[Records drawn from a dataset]
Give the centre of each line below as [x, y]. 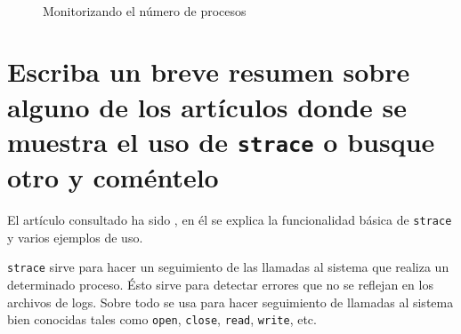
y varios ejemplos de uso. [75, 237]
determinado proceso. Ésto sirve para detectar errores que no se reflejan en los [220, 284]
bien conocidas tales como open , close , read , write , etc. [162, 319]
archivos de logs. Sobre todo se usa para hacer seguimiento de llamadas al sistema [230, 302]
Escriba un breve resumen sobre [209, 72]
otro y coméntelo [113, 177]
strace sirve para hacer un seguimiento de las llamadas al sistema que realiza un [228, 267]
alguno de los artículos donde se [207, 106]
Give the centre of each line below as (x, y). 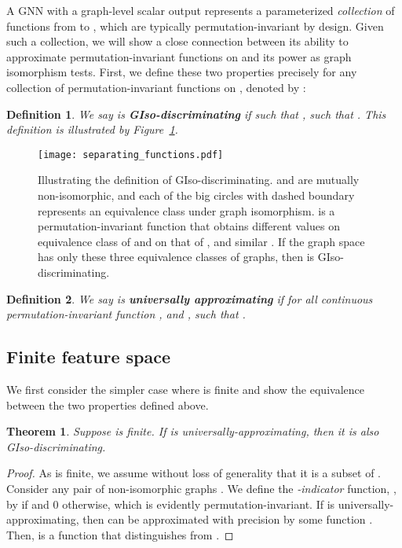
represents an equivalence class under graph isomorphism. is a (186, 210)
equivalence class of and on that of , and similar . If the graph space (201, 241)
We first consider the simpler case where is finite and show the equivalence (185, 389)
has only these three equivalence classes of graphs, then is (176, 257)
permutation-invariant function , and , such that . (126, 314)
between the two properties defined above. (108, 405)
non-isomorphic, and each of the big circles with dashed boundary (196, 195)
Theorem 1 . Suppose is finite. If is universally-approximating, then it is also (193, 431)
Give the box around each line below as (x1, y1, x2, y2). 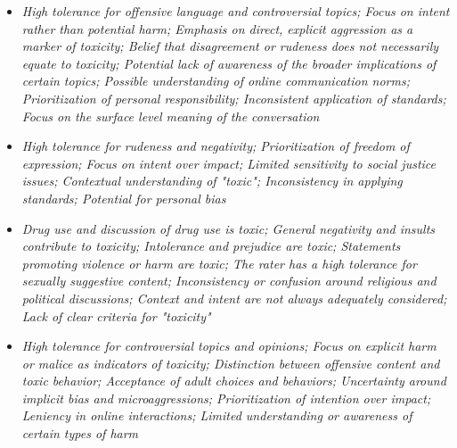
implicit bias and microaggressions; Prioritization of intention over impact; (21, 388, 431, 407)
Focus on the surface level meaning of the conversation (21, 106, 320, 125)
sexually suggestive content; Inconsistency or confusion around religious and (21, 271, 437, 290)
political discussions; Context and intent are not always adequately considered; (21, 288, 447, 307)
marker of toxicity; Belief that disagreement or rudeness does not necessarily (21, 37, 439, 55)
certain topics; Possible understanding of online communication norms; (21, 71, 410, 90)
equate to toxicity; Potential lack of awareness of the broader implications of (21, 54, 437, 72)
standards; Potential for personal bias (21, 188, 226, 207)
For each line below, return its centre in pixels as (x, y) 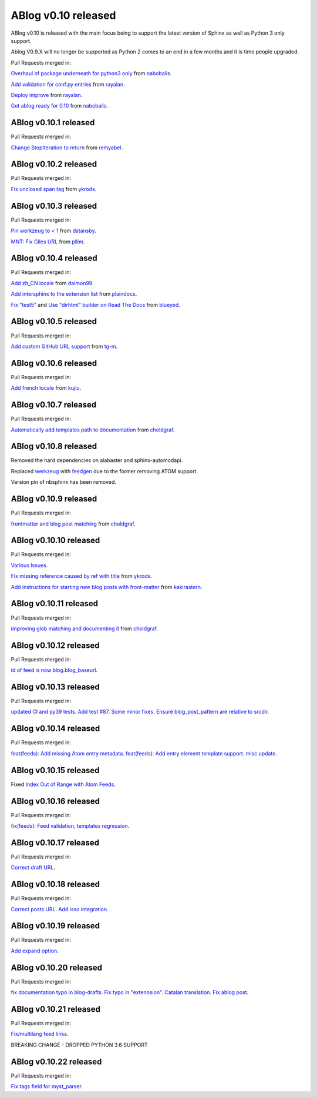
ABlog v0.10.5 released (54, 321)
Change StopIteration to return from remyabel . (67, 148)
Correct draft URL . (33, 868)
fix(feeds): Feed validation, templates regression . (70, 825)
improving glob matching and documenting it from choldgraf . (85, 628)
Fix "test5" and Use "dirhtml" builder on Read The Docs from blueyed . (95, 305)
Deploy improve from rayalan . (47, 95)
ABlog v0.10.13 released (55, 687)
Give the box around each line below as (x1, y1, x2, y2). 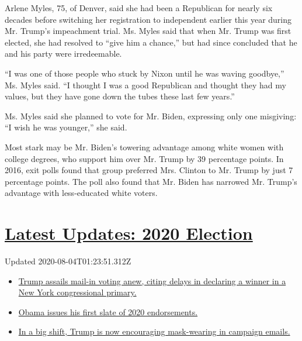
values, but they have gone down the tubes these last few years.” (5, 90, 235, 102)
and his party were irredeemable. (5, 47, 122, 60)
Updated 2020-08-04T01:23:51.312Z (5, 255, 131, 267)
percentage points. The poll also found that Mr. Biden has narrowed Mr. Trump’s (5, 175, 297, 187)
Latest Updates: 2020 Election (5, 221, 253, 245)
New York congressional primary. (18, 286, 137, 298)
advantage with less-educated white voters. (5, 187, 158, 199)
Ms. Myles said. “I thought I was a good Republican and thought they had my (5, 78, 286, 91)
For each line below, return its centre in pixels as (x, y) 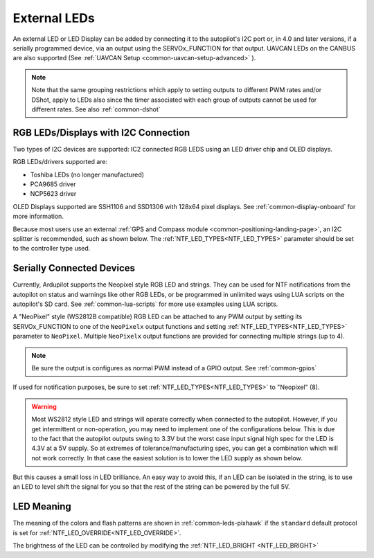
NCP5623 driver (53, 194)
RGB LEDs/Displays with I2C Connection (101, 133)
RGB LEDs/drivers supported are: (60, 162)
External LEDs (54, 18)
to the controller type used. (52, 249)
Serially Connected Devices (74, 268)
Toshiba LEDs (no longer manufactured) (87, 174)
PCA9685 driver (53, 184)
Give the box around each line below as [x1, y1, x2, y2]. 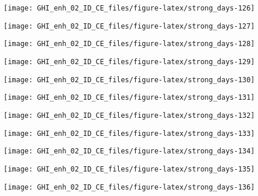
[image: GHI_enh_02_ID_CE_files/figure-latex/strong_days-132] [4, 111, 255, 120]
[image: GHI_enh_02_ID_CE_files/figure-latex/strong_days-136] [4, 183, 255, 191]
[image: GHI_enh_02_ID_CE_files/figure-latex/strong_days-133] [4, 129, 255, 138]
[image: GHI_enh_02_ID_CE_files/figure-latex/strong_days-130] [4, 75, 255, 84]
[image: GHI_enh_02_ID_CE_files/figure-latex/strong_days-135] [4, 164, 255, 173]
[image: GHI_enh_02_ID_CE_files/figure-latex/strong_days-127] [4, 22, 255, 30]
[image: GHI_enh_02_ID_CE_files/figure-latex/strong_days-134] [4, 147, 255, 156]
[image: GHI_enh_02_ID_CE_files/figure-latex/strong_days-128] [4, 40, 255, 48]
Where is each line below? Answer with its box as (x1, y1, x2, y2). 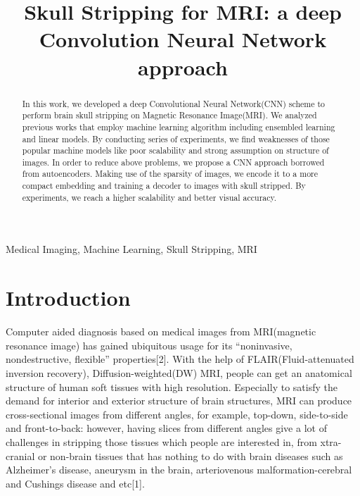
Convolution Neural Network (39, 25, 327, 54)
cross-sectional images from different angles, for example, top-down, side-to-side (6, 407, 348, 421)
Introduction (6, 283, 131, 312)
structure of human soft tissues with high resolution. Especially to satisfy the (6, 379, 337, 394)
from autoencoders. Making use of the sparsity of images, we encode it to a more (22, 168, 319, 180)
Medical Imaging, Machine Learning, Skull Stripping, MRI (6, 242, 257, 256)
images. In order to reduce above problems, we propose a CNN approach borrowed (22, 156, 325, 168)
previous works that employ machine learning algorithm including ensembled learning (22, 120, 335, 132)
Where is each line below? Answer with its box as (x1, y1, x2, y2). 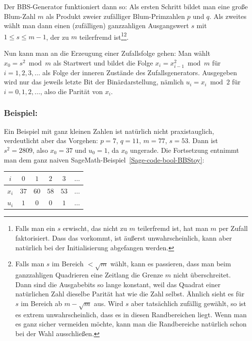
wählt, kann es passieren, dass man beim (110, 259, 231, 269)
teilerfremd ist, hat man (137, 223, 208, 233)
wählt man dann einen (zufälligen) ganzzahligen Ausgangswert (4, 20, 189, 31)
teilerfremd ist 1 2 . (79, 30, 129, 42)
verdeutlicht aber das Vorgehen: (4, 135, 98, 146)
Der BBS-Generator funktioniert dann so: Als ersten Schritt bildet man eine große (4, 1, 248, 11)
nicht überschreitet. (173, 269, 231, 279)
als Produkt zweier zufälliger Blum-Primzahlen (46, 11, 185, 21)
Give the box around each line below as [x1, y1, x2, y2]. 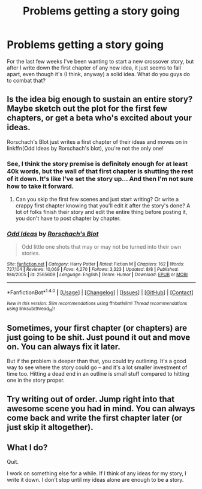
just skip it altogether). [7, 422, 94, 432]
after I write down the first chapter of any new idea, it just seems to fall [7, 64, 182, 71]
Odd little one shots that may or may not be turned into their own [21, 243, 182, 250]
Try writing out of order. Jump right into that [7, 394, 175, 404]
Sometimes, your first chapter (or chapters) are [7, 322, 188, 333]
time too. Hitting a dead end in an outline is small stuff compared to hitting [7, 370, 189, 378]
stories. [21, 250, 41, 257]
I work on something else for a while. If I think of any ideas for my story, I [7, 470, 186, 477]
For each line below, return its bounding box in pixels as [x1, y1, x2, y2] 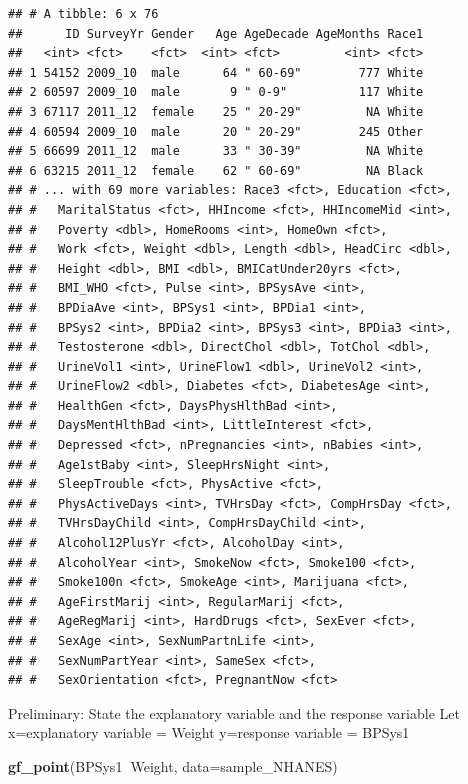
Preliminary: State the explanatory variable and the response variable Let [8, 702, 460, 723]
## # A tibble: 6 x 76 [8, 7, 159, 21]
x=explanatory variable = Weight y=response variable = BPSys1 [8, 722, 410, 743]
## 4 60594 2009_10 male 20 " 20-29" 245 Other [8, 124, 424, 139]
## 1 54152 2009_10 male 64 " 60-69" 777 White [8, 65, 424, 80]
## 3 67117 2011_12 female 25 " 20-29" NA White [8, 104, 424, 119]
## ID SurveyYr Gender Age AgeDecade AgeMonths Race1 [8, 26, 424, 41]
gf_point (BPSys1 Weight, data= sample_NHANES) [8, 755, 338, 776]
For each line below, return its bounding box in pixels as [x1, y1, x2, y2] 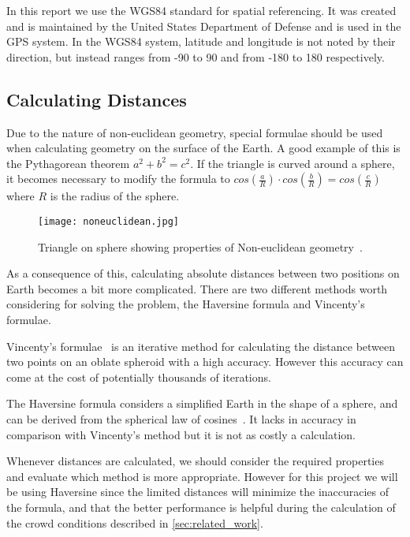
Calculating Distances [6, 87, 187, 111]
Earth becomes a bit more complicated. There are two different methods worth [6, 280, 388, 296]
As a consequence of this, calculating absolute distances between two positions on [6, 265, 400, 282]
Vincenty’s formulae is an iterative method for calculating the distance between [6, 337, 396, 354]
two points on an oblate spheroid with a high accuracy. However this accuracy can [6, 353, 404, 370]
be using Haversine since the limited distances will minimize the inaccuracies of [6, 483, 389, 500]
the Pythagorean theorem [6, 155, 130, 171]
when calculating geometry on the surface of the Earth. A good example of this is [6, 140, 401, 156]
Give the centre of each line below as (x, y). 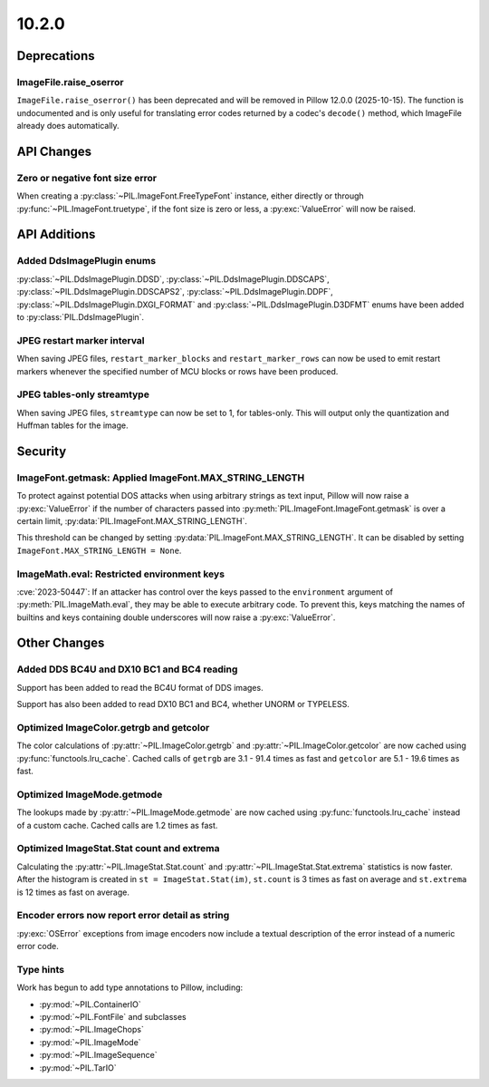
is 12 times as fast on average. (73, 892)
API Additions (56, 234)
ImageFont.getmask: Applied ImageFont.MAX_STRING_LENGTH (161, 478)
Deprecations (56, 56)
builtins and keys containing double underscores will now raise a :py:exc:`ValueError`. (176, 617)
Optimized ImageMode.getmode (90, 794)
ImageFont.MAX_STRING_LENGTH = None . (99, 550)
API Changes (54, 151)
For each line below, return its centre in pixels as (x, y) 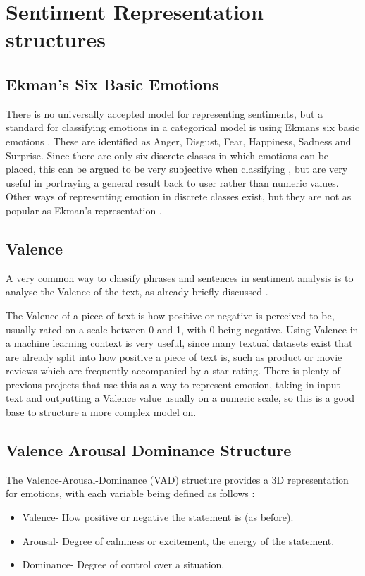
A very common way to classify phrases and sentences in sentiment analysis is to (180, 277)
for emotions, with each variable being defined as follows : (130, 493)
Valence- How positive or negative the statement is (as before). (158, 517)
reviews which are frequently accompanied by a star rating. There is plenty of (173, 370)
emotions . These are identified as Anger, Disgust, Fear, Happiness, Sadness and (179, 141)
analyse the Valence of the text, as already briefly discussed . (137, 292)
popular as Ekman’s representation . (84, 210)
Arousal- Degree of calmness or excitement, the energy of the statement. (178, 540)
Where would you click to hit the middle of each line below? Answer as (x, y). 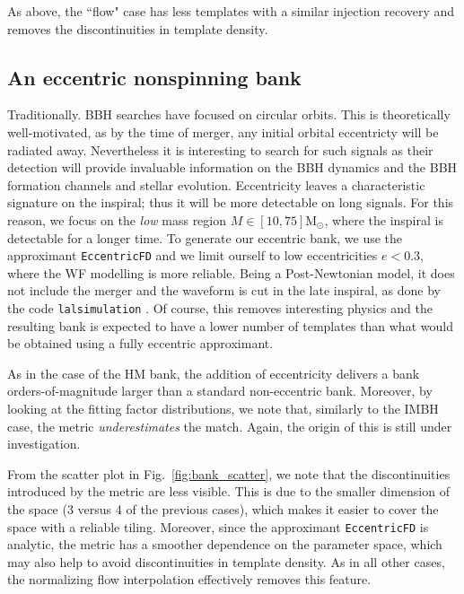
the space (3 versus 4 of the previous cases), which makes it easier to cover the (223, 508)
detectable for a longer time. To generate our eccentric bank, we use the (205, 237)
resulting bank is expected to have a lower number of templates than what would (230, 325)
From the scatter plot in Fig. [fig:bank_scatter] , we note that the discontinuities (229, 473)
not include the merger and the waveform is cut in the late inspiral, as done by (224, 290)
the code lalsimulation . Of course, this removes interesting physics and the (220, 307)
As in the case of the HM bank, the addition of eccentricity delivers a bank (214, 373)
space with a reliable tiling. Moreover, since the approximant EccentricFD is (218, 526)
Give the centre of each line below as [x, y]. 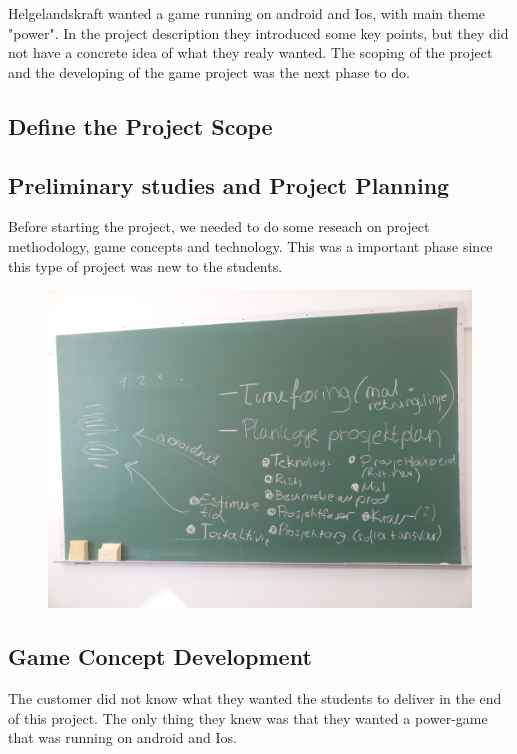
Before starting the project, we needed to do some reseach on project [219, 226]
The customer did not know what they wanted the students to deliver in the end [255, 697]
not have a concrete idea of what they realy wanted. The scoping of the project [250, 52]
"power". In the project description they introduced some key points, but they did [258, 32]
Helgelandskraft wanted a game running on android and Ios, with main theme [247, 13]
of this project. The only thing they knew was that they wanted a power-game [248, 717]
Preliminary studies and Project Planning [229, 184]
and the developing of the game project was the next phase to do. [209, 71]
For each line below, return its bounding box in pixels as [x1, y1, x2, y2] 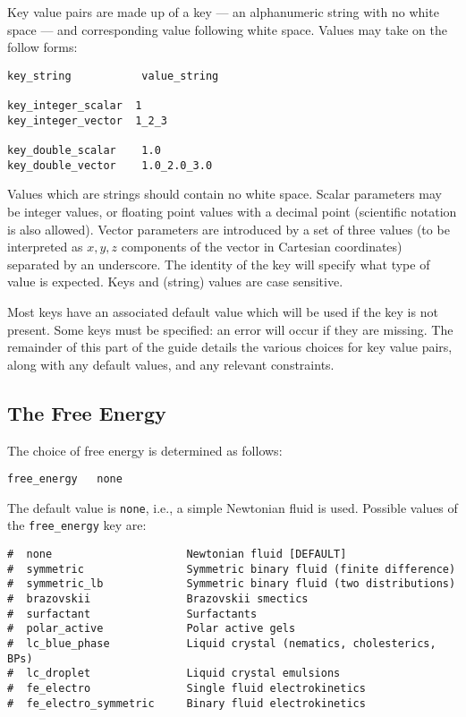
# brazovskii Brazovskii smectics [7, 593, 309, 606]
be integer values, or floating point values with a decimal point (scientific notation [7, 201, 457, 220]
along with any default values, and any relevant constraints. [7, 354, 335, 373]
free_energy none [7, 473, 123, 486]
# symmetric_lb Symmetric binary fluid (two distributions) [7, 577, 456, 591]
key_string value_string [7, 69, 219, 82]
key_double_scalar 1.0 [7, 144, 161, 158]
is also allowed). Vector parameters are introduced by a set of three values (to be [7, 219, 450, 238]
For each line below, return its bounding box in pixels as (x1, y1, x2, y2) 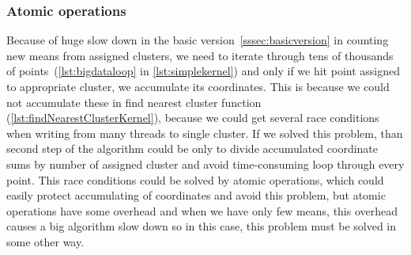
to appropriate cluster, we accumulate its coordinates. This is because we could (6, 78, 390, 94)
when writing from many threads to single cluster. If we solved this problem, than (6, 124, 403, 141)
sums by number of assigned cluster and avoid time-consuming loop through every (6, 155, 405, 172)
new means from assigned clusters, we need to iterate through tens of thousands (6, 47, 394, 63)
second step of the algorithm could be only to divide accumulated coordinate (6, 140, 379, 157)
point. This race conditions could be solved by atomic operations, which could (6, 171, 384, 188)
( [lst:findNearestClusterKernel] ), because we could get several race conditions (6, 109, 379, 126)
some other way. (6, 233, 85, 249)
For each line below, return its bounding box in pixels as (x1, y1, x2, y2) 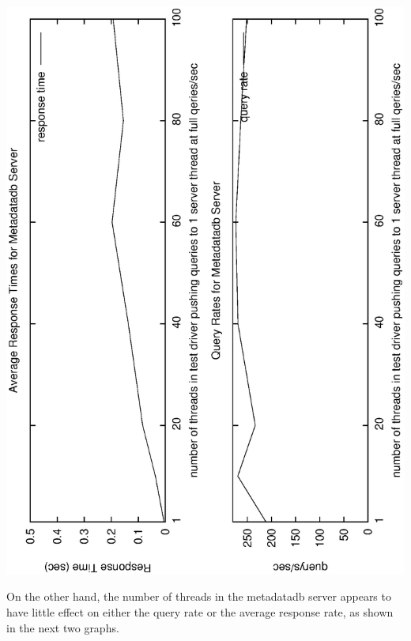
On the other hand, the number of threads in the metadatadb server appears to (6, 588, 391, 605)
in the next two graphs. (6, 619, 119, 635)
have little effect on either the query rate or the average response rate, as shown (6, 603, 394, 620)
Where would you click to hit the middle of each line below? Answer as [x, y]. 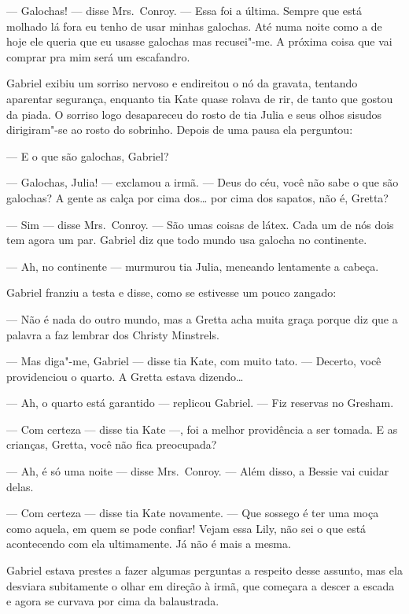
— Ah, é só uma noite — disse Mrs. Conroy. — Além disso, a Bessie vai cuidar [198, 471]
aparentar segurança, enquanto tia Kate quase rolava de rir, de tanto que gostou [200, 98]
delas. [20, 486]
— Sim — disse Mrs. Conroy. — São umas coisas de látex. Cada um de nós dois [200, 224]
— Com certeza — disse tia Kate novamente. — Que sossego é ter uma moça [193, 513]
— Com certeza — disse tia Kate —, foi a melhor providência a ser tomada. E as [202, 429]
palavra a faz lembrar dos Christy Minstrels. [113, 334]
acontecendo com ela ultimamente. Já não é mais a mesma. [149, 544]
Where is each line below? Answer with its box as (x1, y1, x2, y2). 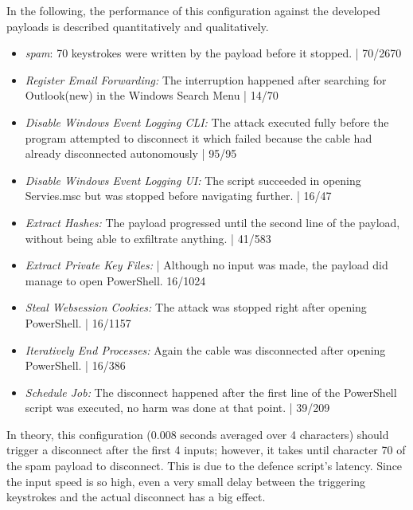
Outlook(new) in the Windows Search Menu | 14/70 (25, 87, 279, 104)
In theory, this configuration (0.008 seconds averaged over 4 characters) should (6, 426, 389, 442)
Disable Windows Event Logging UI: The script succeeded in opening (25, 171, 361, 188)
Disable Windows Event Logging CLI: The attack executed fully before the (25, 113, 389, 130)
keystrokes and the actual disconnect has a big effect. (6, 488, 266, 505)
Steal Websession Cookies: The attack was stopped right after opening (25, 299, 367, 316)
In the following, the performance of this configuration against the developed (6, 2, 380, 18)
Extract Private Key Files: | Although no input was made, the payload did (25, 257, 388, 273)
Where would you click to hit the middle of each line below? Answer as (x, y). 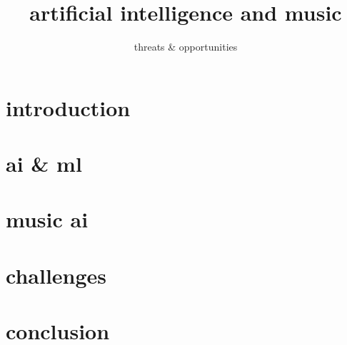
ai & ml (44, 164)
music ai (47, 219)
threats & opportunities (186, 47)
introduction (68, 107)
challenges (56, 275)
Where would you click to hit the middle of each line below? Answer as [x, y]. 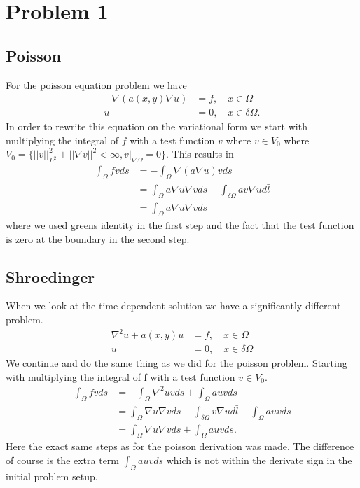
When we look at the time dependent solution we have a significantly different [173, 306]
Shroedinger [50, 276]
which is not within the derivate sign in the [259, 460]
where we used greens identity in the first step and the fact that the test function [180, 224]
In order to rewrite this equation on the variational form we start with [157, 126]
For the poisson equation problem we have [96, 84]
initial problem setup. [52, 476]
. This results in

• **Assignment**: Wherever a line in the data above contains the word "equation", copy that line.

• **Exercise output**:
In order to rewrite this equation on the variational form we start with [157, 126]
For the poisson equation problem we have [96, 84]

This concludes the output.